Trifunovic et al 2004: Defective mitochondrial polymeraseArtificially introducing random mutations in the mitochondrial DNA of mice caused a clear-cut premature aging phenotype. This is basically another point for mitochondrial mutations as a "limiting factor" in aging. Even if the rest of the mouse was genetically fine, the mitochondrial mutations alone were enough to make it appear aged. So it looks like, if we are to fix anything, the mitochondria have to be among it. Good to know.

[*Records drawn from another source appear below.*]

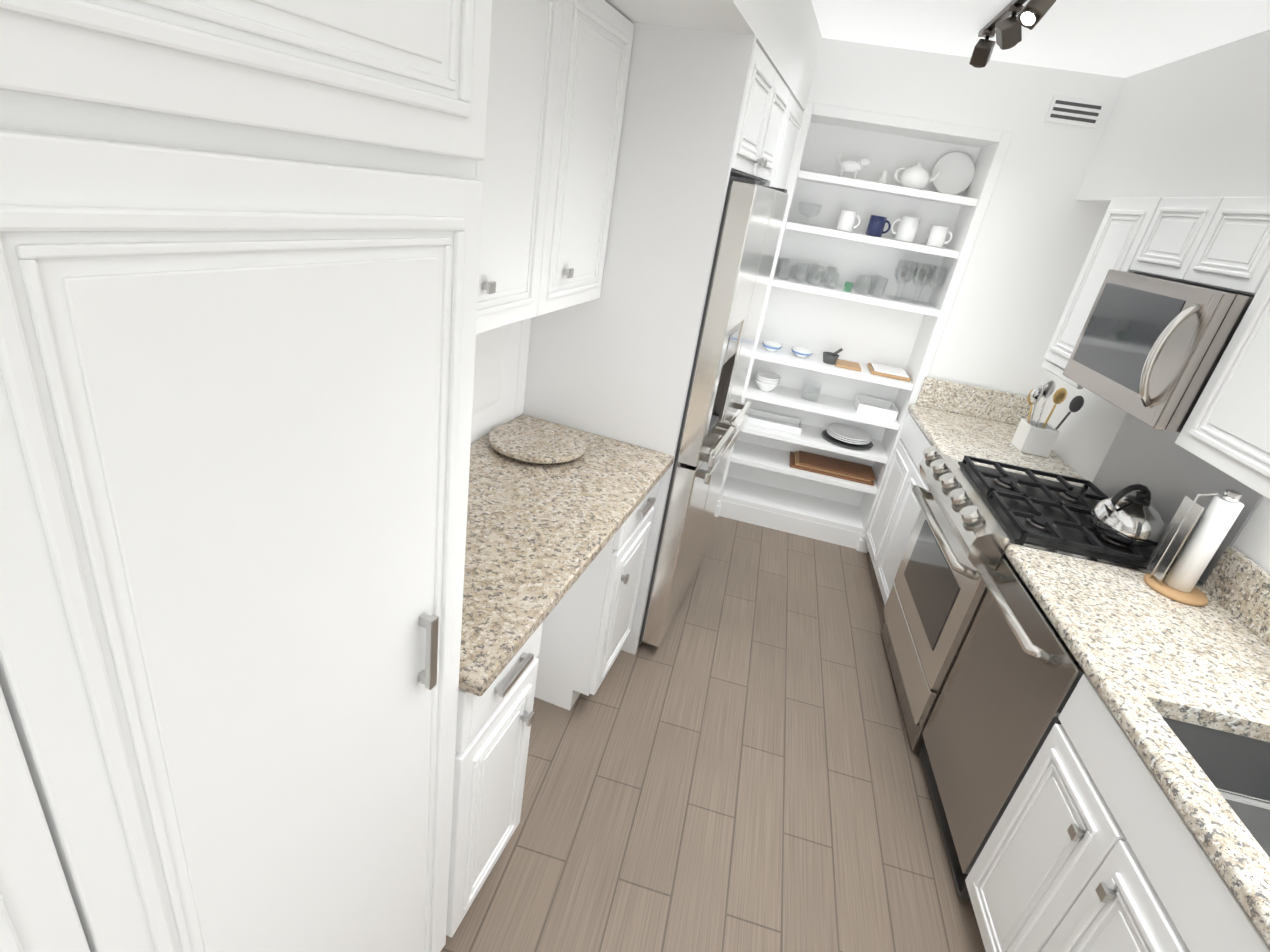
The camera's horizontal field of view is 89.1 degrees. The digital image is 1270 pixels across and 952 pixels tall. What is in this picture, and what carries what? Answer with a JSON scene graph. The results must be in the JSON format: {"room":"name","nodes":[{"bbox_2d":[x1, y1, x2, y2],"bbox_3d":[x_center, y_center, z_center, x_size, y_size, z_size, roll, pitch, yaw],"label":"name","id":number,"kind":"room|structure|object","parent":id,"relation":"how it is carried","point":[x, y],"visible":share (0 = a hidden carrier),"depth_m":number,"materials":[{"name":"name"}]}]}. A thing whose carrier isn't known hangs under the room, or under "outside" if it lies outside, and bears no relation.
{"room":"kitchen","nodes":[
{"label":"kitchen","id":0,"kind":"room"},
{"bbox_2d":[471,414,522,442],"bbox_3d":[-0.800,-0.123,1.261,0.100,2.440,6.800,16,25,14],"label":"wall","id":1,"kind":"structure","parent":0,"point":[489,432],"depth_m":2.19,"materials":[{"name":"white paint"}]},
{"bbox_2d":[471,318,530,441],"bbox_3d":[-0.589,-0.221,1.754,0.004,0.466,1.264,16,25,14],"label":"backsplash panel","id":2,"kind":"object","parent":1,"relation":"attached to","point":[509,406],"visible":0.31,"depth_m":2.22,"materials":[{"name":"white paint"}]},
{"bbox_2d":[472,326,504,414],"bbox_3d":[-0.479,-0.334,2.015,0.016,0.290,0.270,16,25,14],"label":"access hatch","id":3,"kind":"object","parent":2,"relation":"attached to","point":[488,366],"visible":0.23,"depth_m":2.05,"materials":[{"name":"white paint"}]},
{"bbox_2d":[473,0,576,333],"bbox_3d":[-0.388,-0.732,1.428,0.256,0.774,0.430,16,25,14],"label":"upper cabinet","id":4,"kind":"object","parent":1,"relation":"attached to","point":[545,171],"depth_m":1.46,"materials":[{"name":"white paint"}]},
{"bbox_2d":[549,0,634,312],"bbox_3d":[-0.243,-0.889,1.818,0.255,0.774,0.459,16,25,14],"label":"upper cabinet","id":5,"kind":"object","parent":1,"relation":"attached to","point":[603,38],"depth_m":1.78,"materials":[{"name":"white paint"}]},
{"bbox_2d":[730,43,789,181],"bbox_3d":[0.182,-1.278,2.277,0.618,0.329,0.829,16,25,14],"label":"upper cabinet","id":6,"kind":"object","parent":1,"relation":"attached to","point":[762,119],"visible":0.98,"depth_m":2.12,"materials":[{"name":"white paint"}]},
{"bbox_2d":[440,516,985,951],"bbox_3d":[0.069,1.308,1.499,5.800,0.060,6.900,13,25,8],"label":"floor","id":7,"kind":"structure","parent":0,"point":[732,762],"depth_m":2.10,"materials":[{"name":"wood"}]},
{"bbox_2d":[0,0,492,951],"bbox_3d":[-0.669,0.312,0.724,0.462,2.147,0.998,18,26,18],"label":"pantry cabinet","id":8,"kind":"object","parent":7,"relation":"on","point":[240,242],"visible":1,"depth_m":0.61,"materials":[{"name":"white paint"}]},
{"bbox_2d":[446,622,542,937],"bbox_3d":[-0.571,0.652,1.571,0.590,0.863,0.342,16,25,14],"label":"base cabinet","id":9,"kind":"object","parent":7,"relation":"on","point":[494,722],"visible":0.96,"depth_m":1.44,"materials":[{"name":"white paint"}]},
{"bbox_2d":[534,480,659,710],"bbox_3d":[-0.278,0.337,2.356,0.590,0.863,0.399,16,25,14],"label":"base cabinet","id":10,"kind":"object","parent":7,"relation":"on","point":[587,626],"visible":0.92,"depth_m":2.20,"materials":[{"name":"white paint"}]},
{"bbox_2d":[459,414,673,695],"bbox_3d":[-0.348,0.085,1.788,0.597,0.034,1.266,16,25,14],"label":"countertop","id":11,"kind":"structure","parent":10,"relation":"on","point":[539,536],"depth_m":1.67,"materials":[{"name":"stone"}]},
{"bbox_2d":[489,421,585,463],"bbox_3d":[-0.322,-0.109,2.137,0.320,0.030,0.320,16,25,14],"label":"lazy susan","id":12,"kind":"object","parent":11,"relation":"on","point":[536,442],"visible":1,"depth_m":2.10,"materials":[{"name":"beige stone"}]},
{"bbox_2d":[523,22,756,654],"bbox_3d":[-0.110,-0.316,2.279,0.595,2.150,0.028,16,25,14],"label":"partition panel","id":13,"kind":"object","parent":7,"relation":"on","point":[615,360],"visible":0.64,"depth_m":2.05,"materials":[{"name":"white paint"}]},
{"bbox_2d":[638,176,788,646],"bbox_3d":[0.082,-0.297,2.702,0.702,1.782,0.815,16,25,14],"label":"refrigerator","id":14,"kind":"object","parent":7,"relation":"on","point":[713,423],"visible":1,"depth_m":2.36,"materials":[{"name":"grey metal"}]},
{"bbox_2d":[865,377,1084,604],"bbox_3d":[1.580,0.177,3.138,0.579,1.065,0.795,12,25,6],"label":"base cabinet","id":15,"kind":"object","parent":7,"relation":"on","point":[956,421],"depth_m":3.19,"materials":[{"name":"stone"}]},
{"bbox_2d":[1011,380,1083,457],"bbox_3d":[1.815,-0.262,2.853,0.218,0.327,0.122,12,25,6],"label":"utensil crock","id":16,"kind":"object","parent":15,"relation":"on","point":[1037,437],"visible":0.98,"depth_m":2.84,"materials":[{"name":"white ceramic"}]},
{"bbox_2d":[920,558,1084,900],"bbox_3d":[1.275,0.788,1.918,0.653,0.850,0.540,12,25,6],"label":"dishwasher","id":17,"kind":"object","parent":7,"relation":"on","point":[1017,672],"visible":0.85,"depth_m":1.86,"materials":[{"name":"grey metal"}]},
{"bbox_2d":[881,446,1203,752],"bbox_3d":[1.372,0.488,2.471,0.709,0.958,0.722,12,25,6],"label":"gas range","id":18,"kind":"object","parent":7,"relation":"on","point":[971,516],"visible":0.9,"depth_m":2.31,"materials":[{"name":"silver metal"}]},
{"bbox_2d":[1088,484,1164,546],"bbox_3d":[1.590,0.105,2.076,0.227,0.175,0.200,12,25,6],"label":"kettle","id":19,"kind":"object","parent":18,"relation":"on","point":[1135,520],"visible":1,"depth_m":2.03,"materials":[{"name":"silver metal"}]},
{"bbox_2d":[965,545,1269,951],"bbox_3d":[1.115,1.073,0.771,0.599,1.285,2.890,12,25,6],"label":"base cabinet","id":20,"kind":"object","parent":7,"relation":"on","point":[1135,816],"depth_m":1.43,"materials":[{"name":"stone"}]},
{"bbox_2d":[1144,489,1243,606],"bbox_3d":[1.591,0.188,1.806,0.156,0.324,0.156,12,25,6],"label":"paper towel holder","id":21,"kind":"object","parent":20,"relation":"on","point":[1180,579],"visible":1,"depth_m":1.81,"materials":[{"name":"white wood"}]},
{"bbox_2d":[759,94,803,189],"bbox_3d":[0.271,-0.722,3.293,0.603,2.150,0.615,16,25,14],"label":"upper cabinet","id":22,"kind":"object","parent":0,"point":[787,147],"visible":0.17,"depth_m":2.77,"materials":[{"name":"white paint"}]},
{"bbox_2d":[722,38,1124,551],"bbox_3d":[0.881,-0.882,3.513,5.800,2.440,0.340,13,25,8],"label":"wall","id":23,"kind":"structure","parent":0,"point":[1038,230],"depth_m":3.17,"materials":[{"name":"white paint"}]},
{"bbox_2d":[721,170,977,532],"bbox_3d":[1.085,-0.625,3.549,0.830,1.800,0.298,13,25,8],"label":"built-in shelving","id":24,"kind":"object","parent":23,"relation":"attached to","point":[796,505],"visible":0.77,"depth_m":3.57,"materials":[{"name":"white paint"}]},
{"bbox_2d":[755,371,780,391],"bbox_3d":[0.746,-0.528,3.651,0.140,0.087,0.139,13,25,8],"label":"stacked bowls","id":25,"kind":"object","parent":24,"relation":"on","point":[767,381],"visible":1,"depth_m":3.62,"materials":[{"name":"white ceramic"}]},
{"bbox_2d":[762,340,782,351],"bbox_3d":[0.757,-0.715,3.570,0.114,0.044,0.114,13,25,8],"label":"bowl","id":26,"kind":"object","parent":24,"relation":"on","point":[771,346],"visible":1,"depth_m":3.55,"materials":[{"name":"white ceramic"}]},
{"bbox_2d":[747,409,801,434],"bbox_3d":[0.809,-0.318,3.752,0.315,0.040,0.170,13,25,8],"label":"serving dish","id":27,"kind":"object","parent":24,"relation":"on","point":[775,421],"visible":0.85,"depth_m":3.78,"materials":[{"name":"white ceramic"}]},
{"bbox_2d":[776,260,795,279],"bbox_3d":[0.786,-1.070,3.379,0.062,0.076,0.062,7,25,-6],"label":"glass","id":28,"kind":"object","parent":24,"relation":"on","point":[783,274],"depth_m":3.40,"materials":[{"name":"clear glass"}]},
{"bbox_2d":[791,347,812,357],"bbox_3d":[0.918,-0.678,3.557,0.119,0.038,0.119,13,25,8],"label":"bowl","id":29,"kind":"object","parent":24,"relation":"on","point":[801,352],"visible":1,"depth_m":3.54,"materials":[{"name":"white ceramic"}]},
{"bbox_2d":[793,262,812,282],"bbox_3d":[0.867,-1.061,3.363,0.062,0.095,0.062,7,25,-6],"label":"glass","id":30,"kind":"object","parent":24,"relation":"on","point":[799,277],"depth_m":3.36,"materials":[{"name":"clear glass"}]},
{"bbox_2d":[799,201,822,224],"bbox_3d":[0.889,-1.344,3.305,0.124,0.100,0.124,13,25,8],"label":"glass bowl","id":31,"kind":"object","parent":24,"relation":"on","point":[817,212],"visible":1,"depth_m":3.28,"materials":[{"name":"clear glass"}]},
{"bbox_2d":[801,380,821,401],"bbox_3d":[0.992,-0.478,3.623,0.096,0.095,0.095,13,25,8],"label":"glass jar","id":32,"kind":"object","parent":24,"relation":"on","point":[809,397],"visible":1,"depth_m":3.61,"materials":[{"name":"clear glass"}]},
{"bbox_2d":[809,263,829,285],"bbox_3d":[0.946,-1.042,3.352,0.062,0.095,0.062,7,25,-6],"label":"glass","id":33,"kind":"object","parent":24,"relation":"on","point":[814,268],"depth_m":3.37,"materials":[{"name":"clear glass"}]},
{"bbox_2d":[825,269,839,288],"bbox_3d":[1.021,-1.015,3.345,0.062,0.076,0.062,7,25,-6],"label":"glass","id":34,"kind":"object","parent":24,"relation":"on","point":[836,276],"depth_m":3.34,"materials":[{"name":"clear glass"}]},
{"bbox_2d":[790,450,875,485],"bbox_3d":[1.149,-0.058,3.778,0.478,0.040,0.230,13,25,8],"label":"tray","id":35,"kind":"object","parent":24,"relation":"on","point":[834,467],"visible":1,"depth_m":3.71,"materials":[{"name":"brown wood"}]},
{"bbox_2d":[823,348,842,363],"bbox_3d":[1.071,-0.658,3.505,0.101,0.091,0.089,13,25,8],"label":"mortar","id":36,"kind":"object","parent":24,"relation":"on","point":[830,358],"visible":1,"depth_m":3.49,"materials":[{"name":"grey stone"}]},
{"bbox_2d":[822,424,872,449],"bbox_3d":[1.217,-0.227,3.685,0.290,0.056,0.290,13,25,8],"label":"plate","id":37,"kind":"object","parent":24,"relation":"on","point":[848,437],"visible":0.98,"depth_m":3.65,"materials":[{"name":"grey ceramic"}]},
{"bbox_2d":[835,359,860,370],"bbox_3d":[1.161,-0.608,3.526,0.136,0.012,0.160,13,25,8],"label":"board","id":38,"kind":"object","parent":24,"relation":"on","point":[855,366],"visible":0.81,"depth_m":3.49,"materials":[{"name":"brown wood"}]},
{"bbox_2d":[843,282,853,291],"bbox_3d":[1.098,-0.974,3.321,0.044,0.045,0.044,13,25,8],"label":"glass votive","id":39,"kind":"object","parent":24,"relation":"on","point":[849,288],"visible":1,"depth_m":3.31,"materials":[{"name":"green glass"}]},
{"bbox_2d":[836,210,860,231],"bbox_3d":[1.081,-1.282,3.250,0.110,0.094,0.080,13,25,8],"label":"mug","id":40,"kind":"object","parent":24,"relation":"on","point":[846,220],"visible":1,"depth_m":3.23,"materials":[{"name":"white ceramic"}]},
{"bbox_2d":[837,154,870,178],"bbox_3d":[1.063,-1.514,3.168,0.164,0.103,0.056,13,25,8],"label":"figurine","id":41,"kind":"object","parent":24,"relation":"on","point":[851,166],"visible":0.94,"depth_m":3.15,"materials":[{"name":"white ceramic"}]},
{"bbox_2d":[854,273,888,297],"bbox_3d":[1.216,-0.978,3.312,0.141,0.095,0.064,13,25,8],"label":"glass","id":42,"kind":"object","parent":24,"relation":"on","point":[876,292],"depth_m":3.32,"materials":[{"name":"clear glass"}]},
{"bbox_2d":[853,394,898,420],"bbox_3d":[1.337,-0.382,3.590,0.211,0.055,0.200,13,25,8],"label":"baking dish","id":43,"kind":"object","parent":24,"relation":"on","point":[876,407],"visible":0.98,"depth_m":3.52,"materials":[{"name":"white ceramic"}]},
{"bbox_2d":[866,215,890,236],"bbox_3d":[1.219,-1.245,3.221,0.110,0.094,0.080,13,25,8],"label":"mug","id":44,"kind":"object","parent":24,"relation":"on","point":[876,226],"visible":1,"depth_m":3.20,"materials":[{"name":"blue ceramic"}]},
{"bbox_2d":[878,170,887,183],"bbox_3d":[1.222,-1.468,3.171,0.040,0.065,0.039,13,25,8],"label":"figurine","id":45,"kind":"object","parent":24,"relation":"on","point":[883,179],"visible":0.81,"depth_m":3.16,"materials":[{"name":"white ceramic"}]},
{"bbox_2d":[867,362,910,381],"bbox_3d":[1.379,-0.570,3.506,0.205,0.026,0.210,13,25,8],"label":"flat tray","id":46,"kind":"object","parent":24,"relation":"on","point":[888,371],"visible":1,"depth_m":3.44,"materials":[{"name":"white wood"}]},
{"bbox_2d":[890,216,920,242],"bbox_3d":[1.347,-1.241,3.236,0.131,0.113,0.096,13,25,8],"label":"mug","id":47,"kind":"object","parent":24,"relation":"on","point":[907,228],"visible":1,"depth_m":3.20,"materials":[{"name":"white ceramic"}]},
{"bbox_2d":[888,260,947,306],"bbox_3d":[1.447,-0.998,3.325,0.251,0.190,0.182,13,25,8],"label":"glasses","id":48,"kind":"object","parent":24,"relation":"on","point":[929,279],"visible":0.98,"depth_m":3.29,"materials":[{"name":"clear glass"}]},
{"bbox_2d":[894,162,941,189],"bbox_3d":[1.368,-1.454,3.129,0.212,0.120,0.136,13,25,8],"label":"teapot","id":49,"kind":"object","parent":24,"relation":"on","point":[916,176],"visible":0.96,"depth_m":3.10,"materials":[{"name":"white ceramic"}]},
{"bbox_2d":[926,225,952,247],"bbox_3d":[1.509,-1.181,3.188,0.110,0.094,0.080,13,25,8],"label":"mug","id":50,"kind":"object","parent":24,"relation":"on","point":[937,236],"visible":1,"depth_m":3.16,"materials":[{"name":"white ceramic"}]},
{"bbox_2d":[931,152,974,194],"bbox_3d":[1.569,-1.492,3.181,0.200,0.197,0.041,13,25,8],"label":"platter","id":51,"kind":"object","parent":24,"relation":"on","point":[956,175],"visible":0.92,"depth_m":3.18,"materials":[{"name":"white ceramic"}]},
{"bbox_2d":[714,102,1013,552],"bbox_3d":[1.095,-0.699,3.501,0.940,2.186,0.326,13,25,8],"label":"door frame","id":52,"kind":"structure","parent":23,"relation":"attached to","point":[800,527],"depth_m":3.16,"materials":[{"name":"white paint"}]},
{"bbox_2d":[1045,95,1105,127],"bbox_3d":[1.896,-1.569,2.779,0.210,0.100,0.008,13,25,8],"label":"air vent","id":53,"kind":"object","parent":23,"relation":"in","point":[1075,111],"visible":1,"depth_m":2.78,"materials":[{"name":"white metal"}]},
{"bbox_2d":[811,0,1269,77],"bbox_3d":[0.448,-0.934,0.459,5.800,0.060,6.900,13,25,8],"label":"ceiling","id":54,"kind":"structure","parent":0,"point":[1122,38],"depth_m":2.29,"materials":[{"name":"white paint"}]},
{"bbox_2d":[605,0,821,110],"bbox_3d":[-0.345,-0.958,0.643,0.595,0.290,6.600,16,25,14],"label":"soffit beam","id":55,"kind":"structure","parent":54,"relation":"attached to","point":[787,33],"depth_m":1.85,"materials":[{"name":"white paint"}]},
{"bbox_2d":[969,0,1055,67],"bbox_3d":[1.120,-1.309,1.755,0.094,0.138,1.510,13,25,8],"label":"track spotlight","id":56,"kind":"object","parent":54,"relation":"attached to","point":[1030,16],"visible":1,"depth_m":2.04,"materials":[{"name":"brown metal"}]},
{"bbox_2d":[1076,29,1269,204],"bbox_3d":[1.597,-0.359,0.286,0.180,0.477,6.600,12,25,6],"label":"soffit beam","id":57,"kind":"structure","parent":54,"relation":"attached to","point":[1197,125],"depth_m":2.19,"materials":[{"name":"white paint"}]},
{"bbox_2d":[1032,371,1269,582],"bbox_3d":[1.603,0.512,0.769,0.100,2.440,6.800,12,25,6],"label":"wall","id":58,"kind":"structure","parent":0,"point":[1088,430],"depth_m":2.69,"materials":[{"name":"white paint"}]},
{"bbox_2d":[1042,197,1149,387],"bbox_3d":[1.826,-0.659,2.360,0.294,0.635,0.336,12,25,6],"label":"upper cabinet","id":59,"kind":"object","parent":58,"relation":"attached to","point":[1118,226],"depth_m":2.39,"materials":[{"name":"white paint"}]},
{"bbox_2d":[1118,197,1209,278],"bbox_3d":[1.797,-0.712,1.984,0.294,0.236,0.311,12,25,6],"label":"upper cabinet","id":60,"kind":"object","parent":58,"relation":"attached to","point":[1167,224],"depth_m":2.04,"materials":[{"name":"white paint"}]},
{"bbox_2d":[1092,413,1262,582],"bbox_3d":[1.812,0.007,2.193,0.006,0.383,0.750,12,25,6],"label":"backsplash","id":61,"kind":"structure","parent":58,"relation":"attached to","point":[1165,469],"depth_m":2.20,"materials":[{"name":"grey paint"}]},
{"bbox_2d":[1170,196,1269,291],"bbox_3d":[1.740,-0.592,1.704,0.294,0.236,0.309,12,25,6],"label":"upper cabinet","id":62,"kind":"object","parent":58,"relation":"attached to","point":[1220,242],"depth_m":1.75,"materials":[{"name":"white paint"}]},
{"bbox_2d":[1063,269,1253,432],"bbox_3d":[1.666,-0.386,1.979,0.408,0.376,0.615,12,25,6],"label":"microwave","id":63,"kind":"object","parent":62,"relation":"attached to","point":[1148,350],"visible":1,"depth_m":1.85,"materials":[{"name":"silver metal"}]},
{"bbox_2d":[1175,240,1269,499],"bbox_3d":[1.632,-0.247,1.411,0.294,0.644,0.520,12,25,6],"label":"upper cabinet","id":64,"kind":"object","parent":58,"relation":"attached to","point":[1228,426],"depth_m":1.60,"materials":[{"name":"white paint"}]}
]}

Schriner et al 2005: Overexpression of mitochondrial catalaseInterestingly, the mitochondrial damage does not merely seem to be sufficient to cause aging in the mouse, as suggested by Trifunovic's et al work, but also within limits necessary. These authors here demonstrate that targeting the H2O2 detoxifying catalase to the mitochondria of mice extended their life-span by as much as 20%. This is a big plus for the free radical theory of aging, which holds that reactive oxygen species like H2O2, and the free radicals that can derive from it cause damage to DNA and other macromolecules, which in turn causes aging. Earlier than this work, the success of antioxidant interventions with small molecules and enzymes was meager, which was thought to be due to improper localization of the most often pharmacologically applied substances. The endogenos expression of catalase with a mitochondrial targeting signal apparently overcame some of these problems.